— Кое-какие детали для меня по-прежнему загадка, однако сомневаться не приходится: версия моя очень близка к истине, — ответствовал сквайр. И в свой черед пересказал Оливеру свои предположения: мистер Ральф Тренч, будучи отцом ребенка мисс Марчант — сводного брата или сестры самого Марка, — был вызван на дуэль человеком, который каким-то образом выведал позорный секрет. Эти двое сразились в защиту чести девушки — или, скажем, чести сквайра, во всяком случае, того, что от нее оставалось. — Возможно, именно поэтому отец и запретил упоминать об этом деле. Он принял вызов, проиграл поединок и счел себя опозоренным. Надо думать, прежде чем скрыться в неизвестном направлении, матери он кое-что все-таки рассказал. Ох, если бы мне ее выслушать! Что за острую, непереносимую боль наверняка причинила ей отцовская исповедь, — горько посетовал сквайр, — а я-то ничего об этом не знал!

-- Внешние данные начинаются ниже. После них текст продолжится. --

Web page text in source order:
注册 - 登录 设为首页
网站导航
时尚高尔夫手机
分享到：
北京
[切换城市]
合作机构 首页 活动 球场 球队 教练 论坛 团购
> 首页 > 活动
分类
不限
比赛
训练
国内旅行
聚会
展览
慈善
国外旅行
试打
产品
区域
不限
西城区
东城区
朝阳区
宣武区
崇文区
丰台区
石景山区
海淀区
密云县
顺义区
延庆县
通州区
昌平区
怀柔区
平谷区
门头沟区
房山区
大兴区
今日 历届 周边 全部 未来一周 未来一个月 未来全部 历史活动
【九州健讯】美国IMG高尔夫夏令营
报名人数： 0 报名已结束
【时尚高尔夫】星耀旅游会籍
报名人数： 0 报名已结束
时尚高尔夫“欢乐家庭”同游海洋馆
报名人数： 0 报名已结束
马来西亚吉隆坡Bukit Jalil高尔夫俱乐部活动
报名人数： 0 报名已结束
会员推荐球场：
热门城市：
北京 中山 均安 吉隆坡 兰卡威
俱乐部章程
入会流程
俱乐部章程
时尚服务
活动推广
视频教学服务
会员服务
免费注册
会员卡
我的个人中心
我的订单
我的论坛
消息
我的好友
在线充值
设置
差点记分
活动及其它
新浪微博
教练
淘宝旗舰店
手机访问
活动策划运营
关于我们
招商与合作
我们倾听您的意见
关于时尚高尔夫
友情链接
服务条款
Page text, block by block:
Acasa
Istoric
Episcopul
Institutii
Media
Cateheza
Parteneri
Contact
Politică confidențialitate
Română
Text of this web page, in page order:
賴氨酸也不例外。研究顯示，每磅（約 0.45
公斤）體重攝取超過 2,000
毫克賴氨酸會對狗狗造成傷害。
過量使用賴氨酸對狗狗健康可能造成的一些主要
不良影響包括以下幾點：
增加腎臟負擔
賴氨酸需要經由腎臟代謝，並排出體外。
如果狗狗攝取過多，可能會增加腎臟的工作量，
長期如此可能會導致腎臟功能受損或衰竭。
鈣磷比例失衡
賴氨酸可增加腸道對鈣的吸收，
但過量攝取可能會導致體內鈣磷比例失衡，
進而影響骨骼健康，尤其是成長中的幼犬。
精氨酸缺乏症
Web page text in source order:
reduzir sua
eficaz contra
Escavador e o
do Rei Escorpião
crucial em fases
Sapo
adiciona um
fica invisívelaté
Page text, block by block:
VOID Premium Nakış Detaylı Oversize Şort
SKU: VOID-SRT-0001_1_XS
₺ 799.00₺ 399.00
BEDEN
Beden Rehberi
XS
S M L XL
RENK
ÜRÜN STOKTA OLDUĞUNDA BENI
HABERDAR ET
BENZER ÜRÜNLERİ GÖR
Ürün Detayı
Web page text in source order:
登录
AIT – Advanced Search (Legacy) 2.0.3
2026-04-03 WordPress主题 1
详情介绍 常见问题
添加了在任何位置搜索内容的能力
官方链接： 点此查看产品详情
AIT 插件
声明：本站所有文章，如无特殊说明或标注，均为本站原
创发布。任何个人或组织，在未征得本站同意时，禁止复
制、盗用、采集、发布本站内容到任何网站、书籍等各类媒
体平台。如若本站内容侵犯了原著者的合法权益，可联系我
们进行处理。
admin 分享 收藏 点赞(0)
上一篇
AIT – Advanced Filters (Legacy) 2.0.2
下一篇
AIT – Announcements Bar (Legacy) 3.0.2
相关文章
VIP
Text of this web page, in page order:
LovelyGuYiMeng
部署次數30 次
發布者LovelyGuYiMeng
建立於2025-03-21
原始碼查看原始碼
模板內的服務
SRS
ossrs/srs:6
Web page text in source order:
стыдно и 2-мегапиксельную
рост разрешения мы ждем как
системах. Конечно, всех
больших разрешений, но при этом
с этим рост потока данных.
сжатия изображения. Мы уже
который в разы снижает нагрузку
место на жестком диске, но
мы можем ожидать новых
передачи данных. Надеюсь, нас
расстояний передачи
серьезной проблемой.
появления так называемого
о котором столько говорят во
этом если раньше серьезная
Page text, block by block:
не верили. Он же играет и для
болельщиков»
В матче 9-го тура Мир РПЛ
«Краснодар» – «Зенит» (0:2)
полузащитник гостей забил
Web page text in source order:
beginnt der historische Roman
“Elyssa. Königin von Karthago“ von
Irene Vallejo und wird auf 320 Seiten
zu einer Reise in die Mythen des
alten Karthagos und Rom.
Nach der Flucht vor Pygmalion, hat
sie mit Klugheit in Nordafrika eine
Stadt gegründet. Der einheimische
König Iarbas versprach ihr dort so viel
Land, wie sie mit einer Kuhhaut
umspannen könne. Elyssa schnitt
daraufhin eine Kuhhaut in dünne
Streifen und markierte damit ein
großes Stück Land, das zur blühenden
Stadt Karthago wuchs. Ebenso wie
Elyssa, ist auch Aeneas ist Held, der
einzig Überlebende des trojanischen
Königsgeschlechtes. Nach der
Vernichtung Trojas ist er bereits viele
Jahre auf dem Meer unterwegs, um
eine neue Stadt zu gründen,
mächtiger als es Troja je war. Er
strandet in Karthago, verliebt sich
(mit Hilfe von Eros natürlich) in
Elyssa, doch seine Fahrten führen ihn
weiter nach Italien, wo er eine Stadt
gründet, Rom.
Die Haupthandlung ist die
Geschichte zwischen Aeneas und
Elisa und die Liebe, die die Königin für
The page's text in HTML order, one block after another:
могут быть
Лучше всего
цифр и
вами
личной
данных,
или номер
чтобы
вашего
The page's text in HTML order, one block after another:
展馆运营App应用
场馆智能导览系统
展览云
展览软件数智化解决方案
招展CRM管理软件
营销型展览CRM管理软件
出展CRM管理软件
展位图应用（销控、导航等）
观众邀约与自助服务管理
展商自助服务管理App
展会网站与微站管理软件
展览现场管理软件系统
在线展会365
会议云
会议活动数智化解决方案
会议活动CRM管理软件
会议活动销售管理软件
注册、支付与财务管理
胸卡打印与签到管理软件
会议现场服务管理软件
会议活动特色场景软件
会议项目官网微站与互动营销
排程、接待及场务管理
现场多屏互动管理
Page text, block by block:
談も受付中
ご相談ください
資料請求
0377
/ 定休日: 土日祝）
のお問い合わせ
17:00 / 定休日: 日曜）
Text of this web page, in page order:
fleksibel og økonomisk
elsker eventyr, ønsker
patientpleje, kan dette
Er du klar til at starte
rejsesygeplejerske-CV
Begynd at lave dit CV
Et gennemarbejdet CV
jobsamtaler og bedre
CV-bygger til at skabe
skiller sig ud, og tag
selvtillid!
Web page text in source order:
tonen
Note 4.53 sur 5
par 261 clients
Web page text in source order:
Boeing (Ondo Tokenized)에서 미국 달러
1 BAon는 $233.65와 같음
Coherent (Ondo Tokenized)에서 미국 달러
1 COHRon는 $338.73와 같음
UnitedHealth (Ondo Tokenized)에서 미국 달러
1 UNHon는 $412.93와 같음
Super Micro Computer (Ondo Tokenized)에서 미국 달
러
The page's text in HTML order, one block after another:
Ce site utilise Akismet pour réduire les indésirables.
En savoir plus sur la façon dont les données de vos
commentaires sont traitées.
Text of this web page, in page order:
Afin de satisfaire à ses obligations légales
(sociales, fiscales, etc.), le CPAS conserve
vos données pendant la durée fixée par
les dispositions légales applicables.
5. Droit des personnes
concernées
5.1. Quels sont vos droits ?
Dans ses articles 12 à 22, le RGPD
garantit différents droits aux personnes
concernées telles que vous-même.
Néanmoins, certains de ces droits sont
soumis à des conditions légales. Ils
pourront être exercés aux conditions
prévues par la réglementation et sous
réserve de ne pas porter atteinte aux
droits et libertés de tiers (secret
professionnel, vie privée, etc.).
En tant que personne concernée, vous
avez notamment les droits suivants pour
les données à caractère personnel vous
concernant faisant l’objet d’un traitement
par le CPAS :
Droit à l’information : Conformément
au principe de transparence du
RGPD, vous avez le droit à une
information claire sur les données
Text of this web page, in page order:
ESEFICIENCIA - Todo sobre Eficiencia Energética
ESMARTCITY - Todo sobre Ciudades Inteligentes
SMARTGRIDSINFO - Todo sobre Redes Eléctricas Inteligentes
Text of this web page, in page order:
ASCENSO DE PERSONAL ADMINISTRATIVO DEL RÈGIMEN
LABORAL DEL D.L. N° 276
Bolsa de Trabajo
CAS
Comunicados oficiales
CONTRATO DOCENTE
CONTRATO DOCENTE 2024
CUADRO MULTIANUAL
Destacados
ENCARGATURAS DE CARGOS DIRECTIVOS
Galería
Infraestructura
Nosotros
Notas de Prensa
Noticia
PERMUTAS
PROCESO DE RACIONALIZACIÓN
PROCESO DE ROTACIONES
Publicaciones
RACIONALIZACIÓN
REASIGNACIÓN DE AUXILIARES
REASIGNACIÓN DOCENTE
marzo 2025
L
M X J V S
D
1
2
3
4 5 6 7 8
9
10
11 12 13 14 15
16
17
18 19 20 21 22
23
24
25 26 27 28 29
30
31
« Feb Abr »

— А как ты думаешь, кто его вызвал?

— Ха! Отличный вопрос, Нолл. По всей видимости, кто-то, кто знал девушку и считал своим долгом защитить ее.

— Может, ее отец?

— Вряд ли. Викарий в жизни не одолел бы в поединке одного из Тренчей, ни за что и никогда! Кроме того, эти ваши преподобные джентльмены к дуэлям не то чтобы склонны; уж слишком они дорожат своим славненьким, чертовски уютным бенефицием. И если память мне не изменяет, дуэли противоречат их доктринам и догматам — тем самым, что доверчивые олухи прихода почитают за прописные истины. Нет, держу пари, это не кроткий агнец-викарий! Здесь постарался некий отменный боец, фехтовальщик в превосходной форме, ведь отец мой всегда отличался крепостью и выносливостью — вплоть до того утра.

— Как насчет Чарльза Кэмплемэна? — предположил Оливер.

— Очень даже возможно, — не без готовности ответствовал сквайр. — Возможно, он раскаялся в том, как обошелся с девушкой, и, узнав о ее состоянии и сопутствующих обстоятельствах по ее возвращении из города, бросил вызов моему отцу. Вот Чарльзу Кэмплемэну она вполне могла довериться и рассказать ему обо всем в подробностях.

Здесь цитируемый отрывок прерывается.